山坡上的阳光温暖而明亮,照在身上让人感到一种久违的舒适。我站在山坡上,眯着眼睛,看着眼前这片生机勃勃的世界,感觉像是做了一场很长很长的梦。梦中,我们在黑暗的地下世界中挣扎求生,与各种危险搏斗,无数次与死神擦肩而过。而现在,梦醒了,我们站在一片阳光明媚的山坡上,头顶是蓝天白云,脚下是青翠的草地。
“我们……真的回来了?”秦娟喃喃道,声音里带着一种不敢相信的恍惚。
“回来了。”我说,声音也有些沙哑,“我们真的回来了。”
Shirley杨站在山坡上,环顾四周,观察着周围的环境。她的脸上没有什么表情,但她的眼神中,也有一丝如释重负的轻松。

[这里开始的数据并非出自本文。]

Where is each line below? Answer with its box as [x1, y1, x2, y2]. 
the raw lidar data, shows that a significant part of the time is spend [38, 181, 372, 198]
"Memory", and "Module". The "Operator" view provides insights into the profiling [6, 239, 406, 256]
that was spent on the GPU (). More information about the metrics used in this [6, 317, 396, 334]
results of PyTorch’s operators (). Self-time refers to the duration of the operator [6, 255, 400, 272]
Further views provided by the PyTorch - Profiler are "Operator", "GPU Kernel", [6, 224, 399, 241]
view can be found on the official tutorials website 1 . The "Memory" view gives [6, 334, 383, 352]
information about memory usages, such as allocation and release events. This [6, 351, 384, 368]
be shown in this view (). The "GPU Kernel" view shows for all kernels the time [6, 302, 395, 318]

老胡坐在草地上,低着头,看着自己胸口的印记。印记已经不再发光,恢复了正常的肤色,只是留下一道淡淡的疤痕,像是一枚褪色的纹身。他伸出手,轻轻摸了摸那道疤痕,沉默了很久。
“怎么了?”我走到他身边,坐下来。
“没什么。”他说,放下手,抬起头,看着远处的群山,“只是觉得……一切都结束了。”
“是啊,结束了。”我说,“我们回家了。”
我们在山坡上休息了很久,享受着阳光和清风,享受着这份来之不易的安宁。没有人说话,只是静静地坐着,感受着这份平静。

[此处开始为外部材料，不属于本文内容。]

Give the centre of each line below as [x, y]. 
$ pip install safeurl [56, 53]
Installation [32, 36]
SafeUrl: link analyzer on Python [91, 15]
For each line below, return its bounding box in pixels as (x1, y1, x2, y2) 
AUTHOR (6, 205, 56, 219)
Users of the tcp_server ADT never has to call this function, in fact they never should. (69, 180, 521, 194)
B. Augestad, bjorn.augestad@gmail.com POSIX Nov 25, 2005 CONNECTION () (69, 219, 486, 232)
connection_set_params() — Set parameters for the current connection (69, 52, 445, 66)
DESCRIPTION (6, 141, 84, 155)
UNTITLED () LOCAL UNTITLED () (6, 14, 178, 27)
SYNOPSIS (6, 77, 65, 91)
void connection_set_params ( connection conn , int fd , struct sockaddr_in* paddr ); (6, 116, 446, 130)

过了很久,Shirley杨站起身,说道:“走吧,我们得找个地方落脚,然后想办法联系外界。”
我们沿着山坡向下走去。山坡下,有一条小溪,溪水清澈见底,在阳光下泛着粼粼波光。我们在溪边洗了脸,喝了些水,然后沿着溪流向下游走去。
走了大概一个小时,我们看到了一个村庄。
村庄不大,只有几十户人家,房屋是典型的西南地区风格——木质结构,屋顶覆盖着青瓦,掩映在绿树丛中。村庄的入口处,有一块石碑,上面刻着三个字:“青云村”。
“青云村……”我念叨着这个名字,觉得有些耳熟,但又想不起来在哪里听过。
我们走进村庄,引起了村民们的注意。他们看着我们——四个浑身泥泞、衣衫褴褛、面带疲惫的人——眼神中带着好奇和警惕。

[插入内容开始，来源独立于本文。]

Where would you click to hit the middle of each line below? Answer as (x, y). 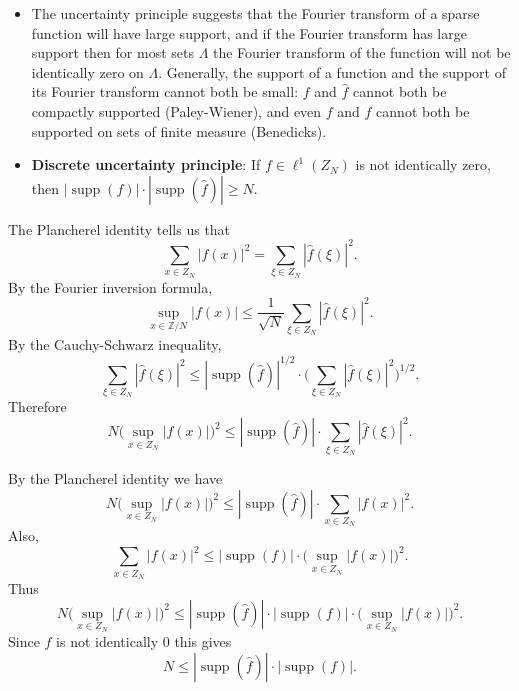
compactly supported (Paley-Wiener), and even (176, 110)
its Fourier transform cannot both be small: (165, 91)
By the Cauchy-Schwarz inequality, (115, 344)
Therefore (37, 406)
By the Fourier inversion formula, (110, 286)
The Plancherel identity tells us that (119, 228)
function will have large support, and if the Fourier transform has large (249, 32)
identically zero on (87, 71)

一个老者从人群中走出来,看着我们,问道:“你们是……从哪里来的?”
“我们从山里来。”Shirley杨说,“遇到了山难,迷路了,走了好几天才走出来。”
老者打量着我们,目光在我们身上的伤痕和泥泞上停留了一会儿,然后点了点头:“跟我来吧,先给你们安排个住处,吃点东西。”
他带我们来到村口的一座小屋前,推开门,里面虽然简陋,但收拾得很干净。屋里有两张床,一张桌子和几把椅子。
“你们先休息一下,我去让人给你们弄点吃的。”老者说完,转身离开了。
我们走进小屋,关上门,终于彻底放松了下来。
我瘫坐在椅子上,感觉全身的骨头都散架了。秦娟直接躺在了床上,闭上了眼睛。Shirley杨坐在桌子旁,拿出那个已经碎裂的平板电脑,试图修复它。老胡坐在床边,低头看着自己的腿,活动了一下脚踝。
“感觉怎么样?”我问。
“好多了。”他说,“虽然还有点疼,但比之前好太多了。”
“那就好。”
我靠在椅背上,闭上眼睛,感觉困意如潮水般涌来。
这一觉,我睡了很久很久。
当我醒来的时候,已经是第二天早上了。阳光透过窗户洒进来,在地板上投下一片温暖的光斑。我躺在床上,看着天花板,感觉全身的酸痛已经消退了大半,体力也恢复了不少。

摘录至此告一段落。